[Recorded data]
═══
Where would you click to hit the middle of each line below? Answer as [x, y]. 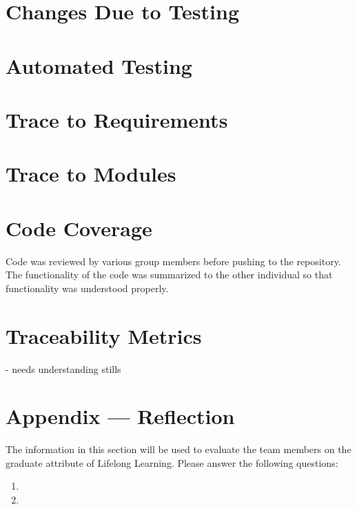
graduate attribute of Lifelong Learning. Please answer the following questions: [172, 462]
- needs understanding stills [63, 368]
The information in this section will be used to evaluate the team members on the [178, 449]
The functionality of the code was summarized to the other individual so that [169, 275]
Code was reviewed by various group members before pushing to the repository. [173, 261]
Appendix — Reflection [120, 416]
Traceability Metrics [104, 335]
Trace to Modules [91, 174]
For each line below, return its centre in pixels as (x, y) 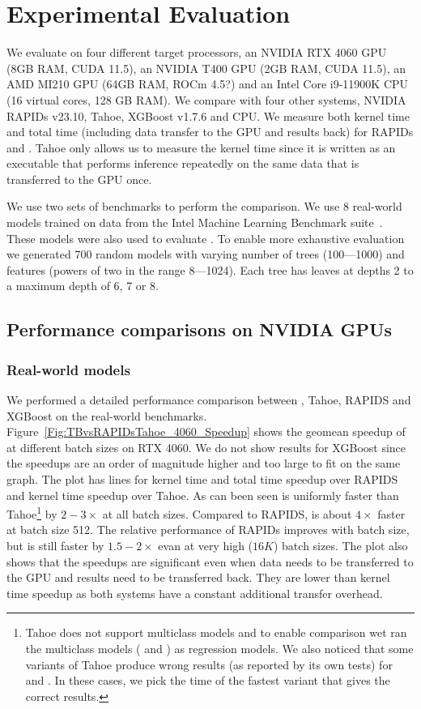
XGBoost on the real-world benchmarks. (107, 415)
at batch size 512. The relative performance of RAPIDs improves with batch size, (208, 530)
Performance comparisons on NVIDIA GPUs (200, 329)
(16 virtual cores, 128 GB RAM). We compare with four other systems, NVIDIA (206, 99)
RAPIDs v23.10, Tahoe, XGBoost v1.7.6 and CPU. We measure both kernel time (208, 115)
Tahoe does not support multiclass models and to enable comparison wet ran (216, 632)
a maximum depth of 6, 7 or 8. (83, 286)
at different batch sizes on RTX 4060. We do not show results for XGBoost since (206, 447)
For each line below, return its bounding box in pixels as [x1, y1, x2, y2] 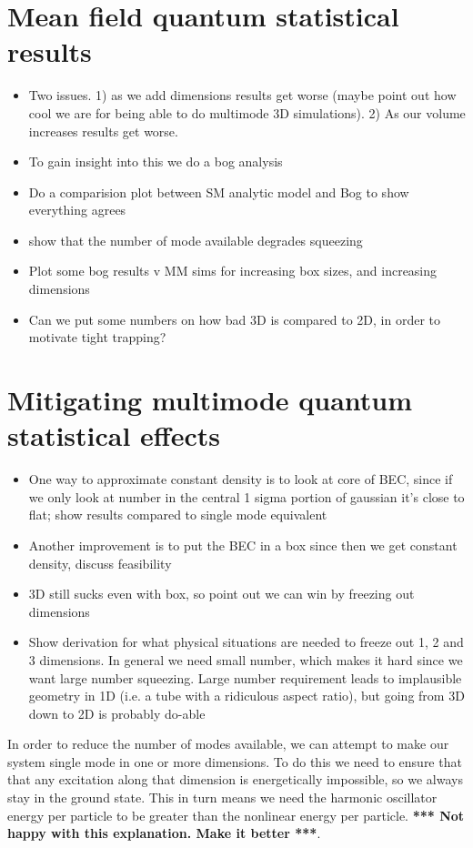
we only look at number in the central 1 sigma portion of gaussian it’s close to [28, 487, 465, 506]
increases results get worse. [28, 121, 178, 140]
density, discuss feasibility [28, 553, 172, 572]
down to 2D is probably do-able [28, 703, 206, 722]
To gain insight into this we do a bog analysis [28, 152, 283, 171]
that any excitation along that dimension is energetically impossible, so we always [7, 770, 463, 789]
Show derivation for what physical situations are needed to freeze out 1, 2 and [28, 632, 464, 651]
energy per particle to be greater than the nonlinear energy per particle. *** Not [7, 805, 465, 824]
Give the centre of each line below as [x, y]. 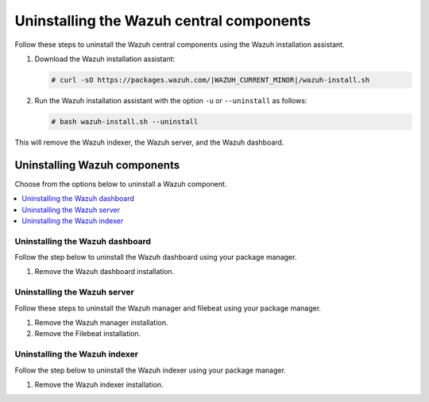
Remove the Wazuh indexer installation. [99, 385]
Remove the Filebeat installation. [88, 334]
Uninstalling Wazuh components [97, 165]
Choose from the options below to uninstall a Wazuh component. [121, 184]
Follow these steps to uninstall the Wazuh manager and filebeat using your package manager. [168, 308]
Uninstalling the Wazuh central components [163, 21]
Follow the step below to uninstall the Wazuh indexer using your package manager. [150, 370]
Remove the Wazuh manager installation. [101, 323]
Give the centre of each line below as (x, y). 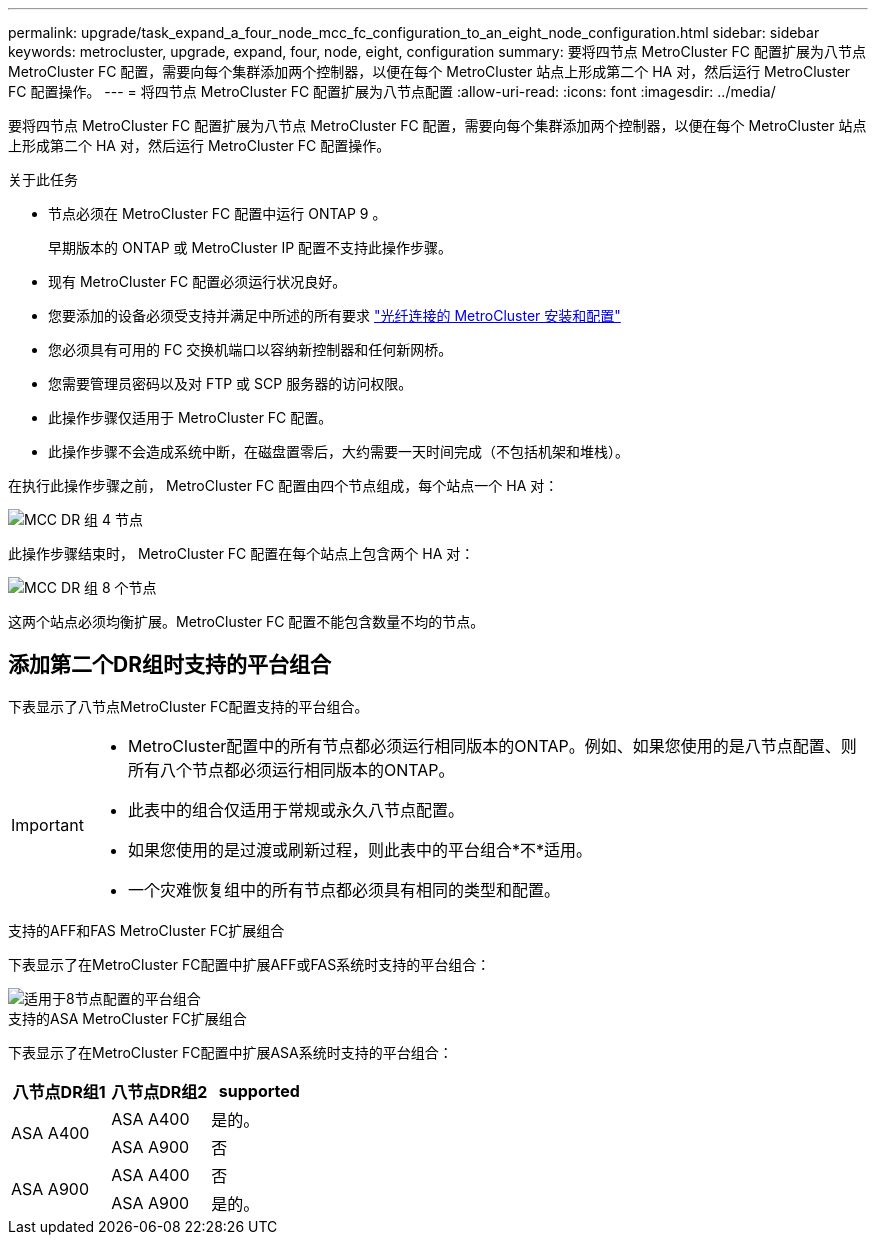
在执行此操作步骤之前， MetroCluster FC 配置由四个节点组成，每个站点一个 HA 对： (283, 485)
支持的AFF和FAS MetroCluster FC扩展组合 (146, 930)
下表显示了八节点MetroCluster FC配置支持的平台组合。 (188, 706)
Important (47, 824)
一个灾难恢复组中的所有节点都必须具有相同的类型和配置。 (343, 889)
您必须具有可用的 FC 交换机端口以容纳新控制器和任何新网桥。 (250, 349)
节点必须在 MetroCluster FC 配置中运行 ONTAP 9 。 (217, 213)
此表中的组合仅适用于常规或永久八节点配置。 (295, 809)
═══
WHAT TO DO: Your answer must be an exact copy of the records, without the pictures.

EXERCISE SOLUTION:
Where would you click to hit the middle of each line below? Answer as [x, y]. 
graduate attribute of Lifelong Learning. Please answer the following questions: [172, 462]
- needs understanding stills [63, 368]
The information in this section will be used to evaluate the team members on the [178, 449]
The functionality of the code was summarized to the other individual so that [169, 275]
Code was reviewed by various group members before pushing to the repository. [173, 261]
Appendix — Reflection [120, 416]
Traceability Metrics [104, 335]
Trace to Modules [91, 174]
For each line below, return its centre in pixels as (x, y) 
XGBoost on the real-world benchmarks. (107, 415)
at batch size 512. The relative performance of RAPIDs improves with batch size, (208, 530)
Performance comparisons on NVIDIA GPUs (200, 329)
(16 virtual cores, 128 GB RAM). We compare with four other systems, NVIDIA (206, 99)
RAPIDs v23.10, Tahoe, XGBoost v1.7.6 and CPU. We measure both kernel time (208, 115)
Tahoe does not support multiclass models and to enable comparison wet ran (216, 632)
a maximum depth of 6, 7 or 8. (83, 286)
at different batch sizes on RTX 4060. We do not show results for XGBoost since (206, 447)
For each line below, return its bounding box in pixels as [x1, y1, x2, y2] 
we only look at number in the central 1 sigma portion of gaussian it’s close to [28, 487, 465, 506]
increases results get worse. [28, 121, 178, 140]
density, discuss feasibility [28, 553, 172, 572]
down to 2D is probably do-able [28, 703, 206, 722]
To gain insight into this we do a bog analysis [28, 152, 283, 171]
that any excitation along that dimension is energetically impossible, so we always [7, 770, 463, 789]
Show derivation for what physical situations are needed to freeze out 1, 2 and [28, 632, 464, 651]
energy per particle to be greater than the nonlinear energy per particle. *** Not [7, 805, 465, 824]
Give the centre of each line below as [x, y]. 
Remove the Wazuh indexer installation. [99, 385]
Remove the Filebeat installation. [88, 334]
Uninstalling Wazuh components [97, 165]
Choose from the options below to uninstall a Wazuh component. [121, 184]
Follow these steps to uninstall the Wazuh manager and filebeat using your package manager. [168, 308]
Uninstalling the Wazuh central components [163, 21]
Follow the step below to uninstall the Wazuh indexer using your package manager. [150, 370]
Remove the Wazuh manager installation. [101, 323]
Give the centre of each line below as (x, y). 
在执行此操作步骤之前， MetroCluster FC 配置由四个节点组成，每个站点一个 HA 对： (283, 485)
支持的AFF和FAS MetroCluster FC扩展组合 (146, 930)
下表显示了八节点MetroCluster FC配置支持的平台组合。 (188, 706)
Important (47, 824)
一个灾难恢复组中的所有节点都必须具有相同的类型和配置。 (343, 889)
您必须具有可用的 FC 交换机端口以容纳新控制器和任何新网桥。 (250, 349)
节点必须在 MetroCluster FC 配置中运行 ONTAP 9 。 (217, 213)
此表中的组合仅适用于常规或永久八节点配置。 (295, 809)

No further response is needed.